== Work to be completed ==
Reply with exactly the lines from the one that contains "privacy notice Cookie Policy" through the last line of the records below, and with no other lines.

(Beginning of Extracted material)

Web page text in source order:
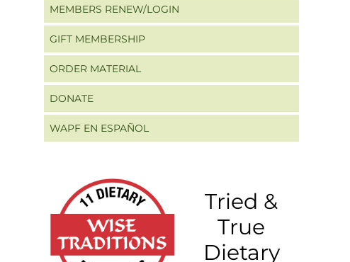
MEMBERS RENEW/LOGIN
GIFT MEMBERSHIP
ORDER MATERIAL
DONATE
WAPF EN ESPAÑOL
Tried &
True
Dietary
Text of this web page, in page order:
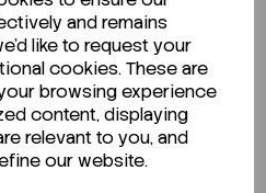
and remains
like to request your
cookies. These are
browsing experience
content, displaying
relevant to you, and
our website.
& exclusive
rates for B2B
– Faster
fulfillment.
support–
expert team for
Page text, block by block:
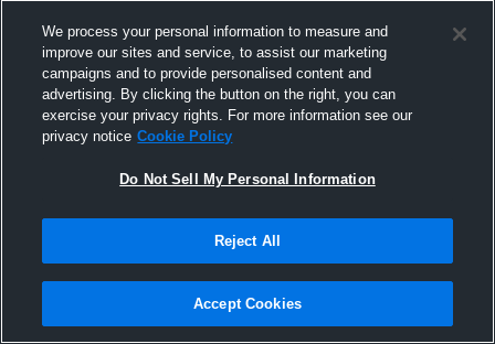
highlight. — withMiya Respressand7others
February 27th at 5:14 PM
We process your personal information to measure and
improve our sites and service, to assist our marketing
campaigns and to provide personalised content and
advertising. By clicking the button on the right, you can
exercise your privacy rights. For more information see our
privacy notice Cookie Policy
Do Not Sell My Personal Information
Reject All
Accept Cookies

(End of Extracted material)

== Answer section ==
privacy notice Cookie Policy
Do Not Sell My Personal Information
Reject All
Accept Cookies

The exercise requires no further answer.